I was planting flowers and one of them immediately bloomed and revealed a bat. After I finished planting the whole garden, I went to take a screenshot, but as soon as I got close, it reverted back into a sprout and the timer restarted.

_-Heartbroken-_


----------



## Paperboy012305 (Feb 8, 2018)

Nope, but I bet the game was like, lets do something different than you failing to catch the bat.


----------



## tsukune_713 (Feb 8, 2018)

it happened to me earlier, it didnt spawn a bat though and when i went to go pick it, it freaked out a bit XD


----------



## Biyaya (Feb 8, 2018)

Paperboy012305 said:


> Nope, but I bet the game was like, lets do something different than you failing to catch the bat.


Ha, surely!
Though, I still got to fail at catching the bat when it decided to come out for real.



tsukune_713 said:


> it happened to me earlier, it didnt spawn a bat though and when i went to go pick it, it freaked out a bit XD


I wondered if something might have happened if I interacted with it while it was fixing to correct itself.


----------



## SpookyMemes (Feb 8, 2018)

No, but now that you've mentioned it I'm scared to plant flowers. glitches scare the heck out of me and imagining it gives me chills I'm not even kidding :/


----------



## Charmed (Feb 9, 2018)

Yup, it happened to me earlier. One even spawned a bat, when I got curious and attempted to catch the bat, I got kicked out to the log-in screen. It would give you an error when you try to catch this glitch bat. So I would recommend you to leave that glitched flower alone and let it reverse back to normal on its own.


----------



## Ceremonials (Feb 9, 2018)

That happened to me too, but with several flowers at once.
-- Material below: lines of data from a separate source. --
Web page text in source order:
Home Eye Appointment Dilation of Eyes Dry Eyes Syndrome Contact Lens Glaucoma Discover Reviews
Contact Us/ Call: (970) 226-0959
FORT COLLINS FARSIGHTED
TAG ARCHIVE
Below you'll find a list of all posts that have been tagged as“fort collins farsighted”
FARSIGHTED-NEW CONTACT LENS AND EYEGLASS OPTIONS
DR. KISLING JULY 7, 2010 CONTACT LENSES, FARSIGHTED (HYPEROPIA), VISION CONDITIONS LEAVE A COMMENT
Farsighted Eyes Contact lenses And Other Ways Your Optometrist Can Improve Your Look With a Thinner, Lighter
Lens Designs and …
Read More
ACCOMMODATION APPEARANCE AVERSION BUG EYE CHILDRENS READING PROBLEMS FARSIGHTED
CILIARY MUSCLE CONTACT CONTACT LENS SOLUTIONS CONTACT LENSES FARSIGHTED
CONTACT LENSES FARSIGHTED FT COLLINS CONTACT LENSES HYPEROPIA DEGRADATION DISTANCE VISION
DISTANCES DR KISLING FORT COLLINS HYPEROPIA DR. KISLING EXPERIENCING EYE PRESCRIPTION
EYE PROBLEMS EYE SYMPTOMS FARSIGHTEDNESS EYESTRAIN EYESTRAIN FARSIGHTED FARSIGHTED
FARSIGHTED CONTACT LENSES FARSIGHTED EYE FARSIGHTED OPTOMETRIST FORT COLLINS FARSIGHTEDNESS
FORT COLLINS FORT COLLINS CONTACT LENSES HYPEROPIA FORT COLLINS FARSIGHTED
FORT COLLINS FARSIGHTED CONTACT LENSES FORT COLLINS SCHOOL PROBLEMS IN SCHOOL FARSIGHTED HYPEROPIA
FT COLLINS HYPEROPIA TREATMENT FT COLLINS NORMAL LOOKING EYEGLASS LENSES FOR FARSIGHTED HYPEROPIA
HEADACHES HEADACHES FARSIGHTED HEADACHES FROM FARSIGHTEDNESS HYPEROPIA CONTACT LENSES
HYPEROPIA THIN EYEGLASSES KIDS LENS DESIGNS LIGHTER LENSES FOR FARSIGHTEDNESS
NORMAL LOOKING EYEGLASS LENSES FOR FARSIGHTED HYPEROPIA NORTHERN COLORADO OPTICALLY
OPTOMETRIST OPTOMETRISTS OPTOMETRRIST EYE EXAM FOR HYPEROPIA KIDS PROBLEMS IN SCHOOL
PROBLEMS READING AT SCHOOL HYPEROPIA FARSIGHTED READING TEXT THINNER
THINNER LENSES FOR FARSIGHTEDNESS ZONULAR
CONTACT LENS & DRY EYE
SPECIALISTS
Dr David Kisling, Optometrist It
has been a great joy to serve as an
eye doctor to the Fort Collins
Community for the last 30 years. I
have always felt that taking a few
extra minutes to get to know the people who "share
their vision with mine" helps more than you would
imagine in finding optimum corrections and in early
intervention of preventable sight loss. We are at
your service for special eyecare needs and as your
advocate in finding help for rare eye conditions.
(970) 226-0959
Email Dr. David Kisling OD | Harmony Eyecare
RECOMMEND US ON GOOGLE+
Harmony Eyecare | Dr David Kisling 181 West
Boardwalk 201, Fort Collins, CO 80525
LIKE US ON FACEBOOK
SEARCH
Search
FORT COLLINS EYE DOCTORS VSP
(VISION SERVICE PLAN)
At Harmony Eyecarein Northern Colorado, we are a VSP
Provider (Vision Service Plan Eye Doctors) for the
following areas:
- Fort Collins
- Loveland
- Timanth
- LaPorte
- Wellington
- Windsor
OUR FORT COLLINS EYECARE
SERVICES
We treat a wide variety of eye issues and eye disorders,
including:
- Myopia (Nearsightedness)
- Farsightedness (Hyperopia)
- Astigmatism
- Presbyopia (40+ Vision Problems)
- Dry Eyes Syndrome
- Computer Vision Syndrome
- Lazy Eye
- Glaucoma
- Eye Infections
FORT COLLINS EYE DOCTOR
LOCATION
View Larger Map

I often trade bats with a few people, so I kinda assumed that someone happened to come to my garden and dropped some bats off at the same time that I was harvesting them and planting new seeds, causing a glitch to occur. But I guess it could just be a random glitch, idk


----------



## LillyofVadness (Feb 9, 2018)

That happened to me" I tried to catch the bat and the game crashed. When I loaded it back up, it was still in bloom with a bat, I went to catch the bat again and it became a sprout.


----------



## KaydeeKrunk (Feb 9, 2018)

I've been having a few garden glitches as well, I think it's because of how much traffic they're getting during the event.


----------



## KaydeeKrunk (Feb 9, 2018)

I've been having a few garden glitches as well, I think it's because of how much traffic they're getting during the event.


----------



## SherlockLina (Aug 1, 2019)

Oml a bad glitch happened to me. Okay so me and my friend Aubrey got STUCK IN THE TRAIN tracks. We lived in a town caled Alleyia. And before we knew it, pitch blackness. Then, I WAS ON THE DARN TRAIN HEADING TO ANAPOLIS!!!! Yeah, that town was perfect too.......


----------